The nearest point on the curve $y^{2}=4 x$ to $(2,1)$ is
Solution:
Let $P(x, y)$ be any point on the curve $y^{2}=4 x$.
$S=\sqrt{(x-2)^{2}+(y-1)^{2}}$
$\Rightarrow S^{2}=(x-2)^{2}+(y-1)^{2}=\left[\frac{y^{2}}{4}-2\right]^{2}+(y-1)^{2}=f(y)$ (say)

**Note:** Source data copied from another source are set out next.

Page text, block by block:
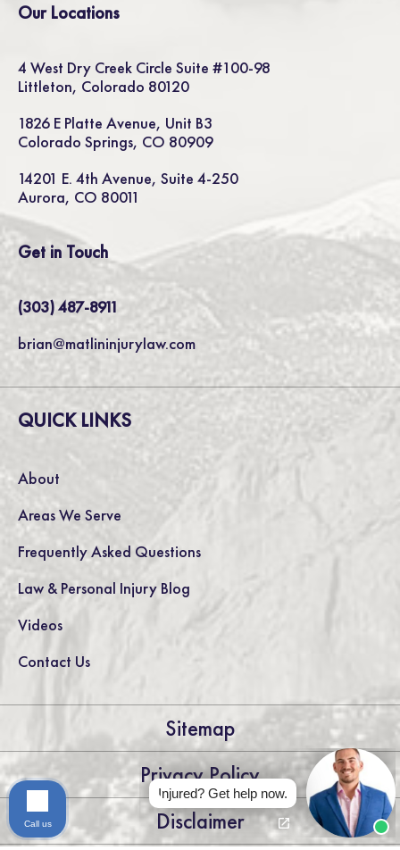
Our Locations
4 West Dry Creek Circle Suite #100-98
Littleton, Colorado 80120
1826 E Platte Avenue, Unit B3
Colorado Springs, CO 80909
14201 E. 4th Avenue, Suite 4-250
Aurora, CO 80011
Get in Touch
(303) 487-8911
brian@matlininjurylaw.com
QUICK LINKS
About
Areas We Serve
Frequently Asked Questions
Law & Personal Injury Blog
Videos
Contact Us
Sitemap
Privacy Policy
Disclaimer
Injured? Get help now.
Call us
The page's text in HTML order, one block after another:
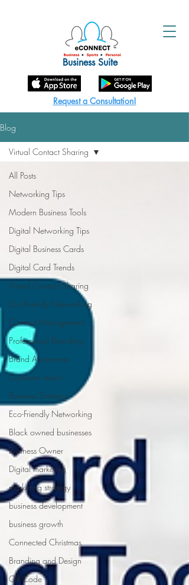
Business Suite
Request a Consultation!
Blog
All Posts
Networking Tips
Modern Business Tools
Digital Networking Tips
Digital Business Cards
Digital Card Trends
Virtual Contact Sharing
Eco-Friendly Networking
Contact Management
Professional Branding
Brand Awareness
Customer reach
Business Strategy
Eco-Friendly Networking
Black owned businesses
Business Owner
Digital marketing
marketing strategy
business development
business growth
Connected Christmas
Branding and Design
QR Code
Virtual Contact Sharing

$\Rightarrow f'(y)=2\left[\frac{y^{2}}{4}-2\right]\left[\frac{2 y}{4}\right]+2(y-1)$
$=\frac{\left(y^{2}-8\right) y+8(y-1)}{4}=\frac{y^{3}-8 y+8 y-8}{4}=\frac{y^{3}-8}{4}$
$\Rightarrow f''(y)=\frac{3 y^{2}}{4}$
$f'(y)=0 $
$\Rightarrow \frac{y^{3}-8}{4}=0$
$\Rightarrow y^{3}-8=0$
$\Rightarrow y=2$
$f''(2)=\frac{3.2^{2}}{4}=3>0$.
When $y=2$, the distance between the points is minimum.
$\therefore y=2$
$\Rightarrow x=1 .$
$\therefore $ Required point $=(1,2)$.